Portland Trail Blazers v Memphis Grizzlies Photo by Joe Murphy/NBAE via Getty Images

Kyle has taken some heat in recent days as a major part of “the reason” that Memphis has been struggling of late. The logic behind that argument is that Jae Crowder - while the worst volume three point shooter on the team while in Memphis - was more of a “threat” from beyond the arc than Anderson is, and the spacing is thrown off with “Slo-Mo” in the lineup instead of Jae. This is overblown - as previously stated, Jae was not a good three point shooter while in Memphis.

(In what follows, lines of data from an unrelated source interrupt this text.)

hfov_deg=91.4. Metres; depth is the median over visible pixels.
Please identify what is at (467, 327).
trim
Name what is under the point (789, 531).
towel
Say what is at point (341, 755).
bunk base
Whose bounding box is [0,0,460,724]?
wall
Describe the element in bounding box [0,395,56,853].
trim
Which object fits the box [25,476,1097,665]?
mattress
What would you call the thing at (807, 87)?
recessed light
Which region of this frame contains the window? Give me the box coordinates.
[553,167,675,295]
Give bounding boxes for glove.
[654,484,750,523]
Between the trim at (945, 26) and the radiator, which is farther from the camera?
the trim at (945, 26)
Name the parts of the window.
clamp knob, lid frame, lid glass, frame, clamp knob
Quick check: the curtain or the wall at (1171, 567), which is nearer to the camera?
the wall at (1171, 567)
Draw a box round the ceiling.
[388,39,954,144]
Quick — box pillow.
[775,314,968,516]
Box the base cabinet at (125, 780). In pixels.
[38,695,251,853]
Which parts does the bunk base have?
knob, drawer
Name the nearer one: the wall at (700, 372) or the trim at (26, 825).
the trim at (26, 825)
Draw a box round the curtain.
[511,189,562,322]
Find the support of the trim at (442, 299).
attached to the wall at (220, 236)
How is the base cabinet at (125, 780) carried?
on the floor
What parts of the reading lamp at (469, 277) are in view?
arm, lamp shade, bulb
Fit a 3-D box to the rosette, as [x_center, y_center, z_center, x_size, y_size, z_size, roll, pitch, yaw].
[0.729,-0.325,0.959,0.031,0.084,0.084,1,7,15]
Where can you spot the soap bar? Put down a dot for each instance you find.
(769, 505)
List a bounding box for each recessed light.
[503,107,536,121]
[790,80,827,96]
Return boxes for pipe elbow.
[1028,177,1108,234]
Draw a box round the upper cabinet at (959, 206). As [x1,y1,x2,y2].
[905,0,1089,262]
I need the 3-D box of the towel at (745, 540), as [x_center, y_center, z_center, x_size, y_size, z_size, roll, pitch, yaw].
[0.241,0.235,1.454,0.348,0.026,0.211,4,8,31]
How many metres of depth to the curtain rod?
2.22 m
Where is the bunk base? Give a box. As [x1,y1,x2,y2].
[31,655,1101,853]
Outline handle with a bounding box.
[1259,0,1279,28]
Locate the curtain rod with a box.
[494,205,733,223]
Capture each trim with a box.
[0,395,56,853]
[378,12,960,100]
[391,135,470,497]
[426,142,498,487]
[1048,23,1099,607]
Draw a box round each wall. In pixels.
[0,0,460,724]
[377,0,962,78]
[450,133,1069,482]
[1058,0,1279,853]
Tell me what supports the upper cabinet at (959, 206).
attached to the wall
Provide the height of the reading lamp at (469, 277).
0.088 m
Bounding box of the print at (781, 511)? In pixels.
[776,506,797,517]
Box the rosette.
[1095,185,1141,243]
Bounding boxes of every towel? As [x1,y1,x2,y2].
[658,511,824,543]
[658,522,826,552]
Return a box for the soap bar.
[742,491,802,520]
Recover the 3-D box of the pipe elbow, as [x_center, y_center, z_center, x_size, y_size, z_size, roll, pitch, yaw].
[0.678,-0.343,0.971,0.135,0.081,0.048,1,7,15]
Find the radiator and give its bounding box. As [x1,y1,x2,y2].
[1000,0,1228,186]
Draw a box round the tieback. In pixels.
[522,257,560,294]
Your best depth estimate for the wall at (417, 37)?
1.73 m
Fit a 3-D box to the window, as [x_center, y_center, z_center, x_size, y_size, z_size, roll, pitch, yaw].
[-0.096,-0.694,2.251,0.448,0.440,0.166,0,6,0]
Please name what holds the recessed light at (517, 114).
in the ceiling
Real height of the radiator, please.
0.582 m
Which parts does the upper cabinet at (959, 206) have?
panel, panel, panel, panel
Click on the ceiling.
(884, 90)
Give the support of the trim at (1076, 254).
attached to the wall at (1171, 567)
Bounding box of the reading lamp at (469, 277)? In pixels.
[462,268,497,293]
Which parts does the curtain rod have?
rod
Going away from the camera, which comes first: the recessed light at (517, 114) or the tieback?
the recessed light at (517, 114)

You can argue “intangibles” all day, if you’d like, but the truth is the guy that will eventually be the starter when he is healthy is Justise Winslow, who is a more athletic version of Kyle Anderson with better three point shooting potential. Kyle - who still contributed in other ways - is not in his ideal spot in the rotation. When players like Dillon Brooks and Jonas Valanciunas struggle offensively, that will mean off nights for the offense. That hasn’t ever been Anderson’s game.

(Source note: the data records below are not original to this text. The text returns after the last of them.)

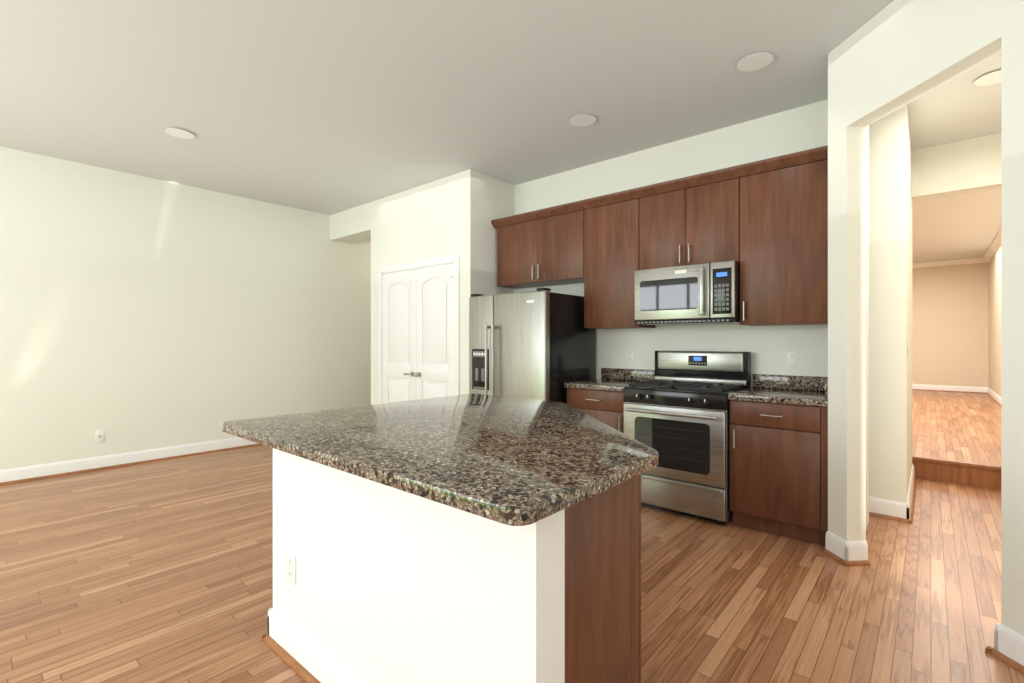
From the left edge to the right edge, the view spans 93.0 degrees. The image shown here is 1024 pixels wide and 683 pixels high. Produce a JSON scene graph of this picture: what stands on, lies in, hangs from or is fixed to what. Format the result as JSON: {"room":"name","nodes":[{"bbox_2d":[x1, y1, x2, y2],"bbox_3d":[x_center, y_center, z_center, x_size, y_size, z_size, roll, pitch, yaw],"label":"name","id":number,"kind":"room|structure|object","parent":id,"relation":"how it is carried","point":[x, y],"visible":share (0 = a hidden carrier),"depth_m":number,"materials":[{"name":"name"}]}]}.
{"room":"kitchen","nodes":[
{"label":"kitchen","id":0,"kind":"room"},
{"bbox_2d":[0,146,327,469],"bbox_3d":[-3.501,-0.230,5.618,0.140,3.000,10.340,0,0,41],"label":"wall","id":1,"kind":"structure","parent":0,"point":[140,313],"depth_m":5.09,"materials":[{"name":"white paint"}]},
{"bbox_2d":[95,430,103,442],"bbox_3d":[-4.089,0.940,4.818,0.012,0.120,0.072,0,0,41],"label":"outlet","id":2,"kind":"object","parent":1,"relation":"attached to","point":[99,435],"visible":1,"depth_m":4.82,"materials":[{"name":"white plastic"}]},
{"bbox_2d":[0,384,1023,674],"bbox_3d":[2.855,1.109,4.668,10.730,0.323,17.200,0,0,41],"label":"baseboard","id":3,"kind":"structure","parent":1,"relation":"attached to","point":[1008,646],"depth_m":4.38,"materials":[{"name":"white wood"}]},
{"bbox_2d":[368,200,375,404],"bbox_3d":[-1.578,-0.230,6.126,0.130,3.000,0.380,0,0,41],"label":"wall","id":4,"kind":"structure","parent":0,"point":[371,205],"depth_m":6.00,"materials":[{"name":"white paint"}]},
{"bbox_2d":[328,169,479,409],"bbox_3d":[-1.332,-0.230,5.914,2.740,3.000,0.420,0,0,41],"label":"wall","id":5,"kind":"structure","parent":0,"point":[440,218],"depth_m":5.81,"materials":[{"name":"white paint"}]},
{"bbox_2d":[383,263,453,402],"bbox_3d":[-1.084,0.224,5.433,1.284,2.069,0.108,0,0,41],"label":"closet door","id":6,"kind":"structure","parent":5,"relation":"in","point":[418,334],"depth_m":5.41,"materials":[{"name":"white wood"}]},
{"bbox_2d":[378,255,459,403],"bbox_3d":[-1.042,0.192,5.481,1.429,2.157,0.138,0,0,41],"label":"trim","id":7,"kind":"structure","parent":5,"relation":"attached to","point":[455,259],"depth_m":5.25,"materials":[{"name":"white wood"}]},
{"bbox_2d":[480,173,515,294],"bbox_3d":[-0.199,-0.230,5.214,0.150,3.000,0.540,0,0,41],"label":"wall","id":8,"kind":"structure","parent":0,"point":[497,197],"depth_m":5.11,"materials":[{"name":"white paint"}]},
{"bbox_2d":[0,0,1000,262],"bbox_3d":[2.877,-1.780,4.716,11.200,0.100,17.700,0,0,41],"label":"ceiling","id":9,"kind":"structure","parent":0,"point":[328,106],"depth_m":3.32,"materials":[{"name":"white paint"}]},
{"bbox_2d":[165,128,194,138],"bbox_3d":[-2.744,-1.723,4.015,0.204,0.013,0.204,0,0,41],"label":"recessed light","id":10,"kind":"object","parent":9,"relation":"in","point":[179,133],"visible":0.94,"depth_m":4.01,"materials":[{"name":"white"}]},
{"bbox_2d":[569,114,595,125],"bbox_3d":[0.549,-1.723,3.777,0.204,0.013,0.204,0,0,41],"label":"recessed light","id":11,"kind":"object","parent":9,"relation":"in","point":[583,120],"visible":0.96,"depth_m":3.77,"materials":[{"name":"white"}]},
{"bbox_2d":[737,52,773,71],"bbox_3d":[1.494,-1.723,2.990,0.204,0.013,0.204,0,0,41],"label":"recessed light","id":12,"kind":"object","parent":9,"relation":"in","point":[755,62],"visible":1,"depth_m":2.98,"materials":[{"name":"white"}]},
{"bbox_2d":[974,70,1000,85],"bbox_3d":[3.148,-1.723,3.162,0.204,0.013,0.204,0,0,41],"label":"recessed light","id":13,"kind":"object","parent":9,"relation":"in","point":[991,78],"visible":0.58,"depth_m":3.18,"materials":[{"name":"white"}]},
{"bbox_2d":[0,445,1023,682],"bbox_3d":[2.877,1.320,4.716,11.200,0.100,17.700,0,0,41],"label":"floor","id":14,"kind":"structure","parent":0,"point":[157,572],"depth_m":2.49,"materials":[{"name":"brown wood"}]},
{"bbox_2d":[261,450,640,682],"bbox_3d":[-0.065,0.833,2.096,1.493,0.876,1.349,0,0,41],"label":"kitchen island","id":15,"kind":"object","parent":14,"relation":"on","point":[473,538],"depth_m":1.44,"materials":[{"name":"white"}]},
{"bbox_2d":[222,394,658,533],"bbox_3d":[-0.126,0.374,2.175,1.730,0.040,1.570,0,0,41],"label":"island countertop","id":16,"kind":"structure","parent":15,"relation":"on","point":[512,463],"depth_m":1.60,"materials":[{"name":"stone"}]},
{"bbox_2d":[469,288,595,403],"bbox_3d":[0.178,0.409,4.637,0.915,1.722,0.882,0,0,41],"label":"fridge","id":17,"kind":"object","parent":14,"relation":"on","point":[539,344],"visible":0.56,"depth_m":4.31,"materials":[{"name":"silver metal"}]},
{"bbox_2d":[567,388,624,432],"bbox_3d":[0.870,0.833,4.235,0.564,0.875,0.644,0,0,41],"label":"base cabinet","id":18,"kind":"object","parent":14,"relation":"on","point":[605,407],"visible":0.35,"depth_m":3.98,"materials":[{"name":"brown wood"}]},
{"bbox_2d":[564,368,654,391],"bbox_3d":[0.873,0.324,4.238,0.568,0.143,0.636,0,0,41],"label":"countertop","id":19,"kind":"structure","parent":18,"relation":"on","point":[615,379],"depth_m":4.33,"materials":[{"name":"stone"}]},
{"bbox_2d":[623,351,750,524],"bbox_3d":[1.339,0.675,3.751,0.762,1.190,0.700,0,0,41],"label":"range","id":20,"kind":"object","parent":14,"relation":"on","point":[677,413],"visible":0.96,"depth_m":3.53,"materials":[{"name":"silver metal"}]},
{"bbox_2d":[730,400,827,545],"bbox_3d":[1.890,0.833,3.356,0.574,0.875,0.644,0,0,41],"label":"base cabinet","id":21,"kind":"object","parent":14,"relation":"on","point":[779,469],"visible":0.88,"depth_m":3.13,"materials":[{"name":"brown wood"}]},
{"bbox_2d":[728,374,827,406],"bbox_3d":[1.892,0.324,3.359,0.576,0.143,0.636,0,0,41],"label":"countertop","id":22,"kind":"structure","parent":21,"relation":"on","point":[798,390],"depth_m":3.45,"materials":[{"name":"stone"}]},
{"bbox_2d":[516,100,823,387],"bbox_3d":[0.651,-0.230,4.944,4.810,3.000,0.140,0,0,41],"label":"wall","id":23,"kind":"structure","parent":0,"point":[801,128],"depth_m":4.07,"materials":[{"name":"white paint"}]},
{"bbox_2d":[495,205,582,288],"bbox_3d":[0.353,-0.900,4.891,1.068,0.640,0.327,0,0,41],"label":"upper cabinet","id":24,"kind":"object","parent":23,"relation":"attached to","point":[546,249],"depth_m":4.74,"materials":[{"name":"brown wood"}]},
{"bbox_2d":[583,193,654,328],"bbox_3d":[0.963,-0.670,4.365,0.536,1.100,0.327,0,0,41],"label":"upper cabinet","id":25,"kind":"object","parent":23,"relation":"attached to","point":[610,228],"depth_m":4.24,"materials":[{"name":"brown wood"}]},
{"bbox_2d":[627,350,633,362],"bbox_3d":[1.090,0.135,4.466,0.072,0.120,0.008,0,0,41],"label":"electrical outlet","id":26,"kind":"object","parent":23,"relation":"attached to","point":[630,356],"visible":1,"depth_m":4.47,"materials":[{"name":"grey plastic"}]},
{"bbox_2d":[639,173,738,269],"bbox_3d":[1.467,-0.903,3.931,0.786,0.634,0.327,0,0,41],"label":"upper cabinet","id":27,"kind":"object","parent":23,"relation":"attached to","point":[696,222],"depth_m":3.78,"materials":[{"name":"brown wood"}]},
{"bbox_2d":[634,260,739,325],"bbox_3d":[1.418,-0.361,3.874,0.782,0.443,0.476,0,0,41],"label":"microwave","id":28,"kind":"object","parent":27,"relation":"attached to","point":[702,294],"visible":1,"depth_m":3.70,"materials":[{"name":"silver metal"}]},
{"bbox_2d":[739,153,827,325],"bbox_3d":[1.990,-0.670,3.480,0.586,1.100,0.327,0,0,41],"label":"upper cabinet","id":29,"kind":"object","parent":23,"relation":"attached to","point":[764,222],"depth_m":3.36,"materials":[{"name":"brown wood"}]},
{"bbox_2d":[787,352,797,367],"bbox_3d":[2.083,0.135,3.611,0.072,0.120,0.008,0,0,41],"label":"electrical outlet","id":30,"kind":"object","parent":23,"relation":"attached to","point":[792,359],"visible":1,"depth_m":3.61,"materials":[{"name":"grey plastic"}]},
{"bbox_2d":[824,99,868,528],"bbox_3d":[2.162,-0.230,3.121,0.140,3.000,0.630,0,0,41],"label":"wall","id":31,"kind":"structure","parent":0,"point":[825,101],"depth_m":3.34,"materials":[{"name":"white paint"}]},
{"bbox_2d":[869,105,912,502],"bbox_3d":[3.021,-0.230,4.063,0.470,3.000,1.260,0,0,41],"label":"wall","id":32,"kind":"structure","parent":0,"point":[890,149],"depth_m":3.51,"materials":[{"name":"white paint"}]},
{"bbox_2d":[907,340,909,356],"bbox_3d":[2.884,0.050,3.534,0.012,0.120,0.072,0,0,41],"label":"light switch","id":33,"kind":"object","parent":32,"relation":"attached to","point":[908,347],"visible":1,"depth_m":3.52,"materials":[{"name":"white plastic"}]},
{"bbox_2d":[828,0,1023,635],"bbox_3d":[2.219,-0.230,-0.558,0.115,3.000,7.000,0,0,-4],"label":"wall","id":34,"kind":"structure","parent":0,"point":[893,56],"depth_m":2.44,"materials":[{"name":"white paint"}]},
{"bbox_2d":[912,390,1000,489],"bbox_3d":[5.876,1.170,8.042,3.400,0.200,8.145,0,0,41],"label":"floor","id":35,"kind":"structure","parent":0,"point":[956,437],"depth_m":5.38,"materials":[{"name":"brown wood"}]},
{"bbox_2d":[913,133,1000,396],"bbox_3d":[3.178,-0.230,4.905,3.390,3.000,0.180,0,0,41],"label":"wall","id":36,"kind":"structure","parent":0,"point":[945,321],"depth_m":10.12,"materials":[{"name":"white paint"}]},
{"bbox_2d":[912,258,981,267],"bbox_3d":[8.469,-1.680,11.127,3.300,0.100,0.085,0,0,41],"label":"crown molding","id":37,"kind":"structure","parent":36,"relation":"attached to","point":[973,260],"depth_m":10.39,"materials":[{"name":"white wood"}]},
{"bbox_2d":[982,229,1000,262],"bbox_3d":[7.133,-1.680,6.961,0.085,0.100,8.140,0,0,41],"label":"crown molding","id":38,"kind":"structure","parent":36,"relation":"attached to","point":[992,249],"depth_m":8.79,"materials":[{"name":"white wood"}]}
]}

He is worthy of criticism. He needs to convert opportunities when presented, and his defense on the wings of L.A. simply was not good enough. But to say his insertion in to the lineup is the cause of the recent skid - and not, you know, playing better teams than the Wizards and banged up Trail Blazers - isn’t fair.

GRADE: D

Jonas Valanciunas: 5 points on 10 shots (0-2 from beyond the arc), 5 rebounds, 2 assists, -26 +/- in 25 minutes played

Memphis Grizzlies v LA Clippers Photo by Andrew D. Bernstein/NBAE via Getty Images

Meanwhile, with Jaren Jackson Jr. out, a player that will certainly be counted on to carry more of the offensive load picked a lousy time to play perhaps his worst game of the season. Ivica Zubac, Montrezl Harrell, and the rest of the Clippers front court thoroughly outplayed him and the other Grizzlies bigs - well, everyone except Gorgui Dieng, who posted another double double and was a solid 5-10 from the floor. With both Jaren and Clarke out, this was to be expected to an extent. Jordan Bell played his first meaningful Memphis minutes, and to think he’d be a savior would be unfair to him.

Jonas, however, should have been more capable of helping Ja Morant. Without Jaren and Brandon, the Clippers were able to prioritize clogging the paint and limiting Vanalciunas’ effectiveness. The issues of Anderson and Dillon Brooks shooting didn’t help matters with spacing, but if the Grizzlies are going to survive this tough stretch they are going to need more from Valanciunas. This simply will not cut it.

GRADE: F

QUICK GRADES

  • Ja Morant is slowing down a bit. Especially from three. Perhaps he is regressing a bit to the mean in that area - surely he wasn’t going to maintain the red-hot start to the season from beyond the arc he enjoyed before the All-Star Break. The last three games have also been particularly challenging in terms of opponents for Morant. But for the third straight game, Ja was not able to effectively create for his teammates (only one assist). 16 points on 13 shots is efficient offense for himself. But Ja needs help. It takes made buckets to get assists, and without his running buddy Jaren some issues should be expected. But Morant’s play has a role here as well. GRADE: C-
  • De’Anthony Melton also did not have his best showing. “Mr. Do Something”, as Brevin Knight calls him, was not the player Memphis needs him to be either with the injury bug biting. He took on the brunt of Lou Williams - one of the best reserve guards in the NBA - and limited his scoring output admirably (only 8 points from Sweet Lou). But the Grizzlies require more in terms of scoring and facilitation (5 points and 1 assist in 22 minutes of play) than Melton supplied in this game. I argued for him to be the starter replacing Jaren Jackson Jr. in a feature yesterday. This Melton would not fix that problem. GRADE: D+

There is no three point shooting super hero riding in to save the Grizzlies. Memphis is getting banged up at the worst possible time, and it is important to remember that even when healthy the Grizzlies are the youngest team in the NBA. Continue to manage expectations of this group. They’re in the playoff fight right now, and figure to be the rest of the season. But considering what was expected of them to begin the 2019-2020 campaign, continued growth remains the main goal. Adapting to adversity is just another step in that process.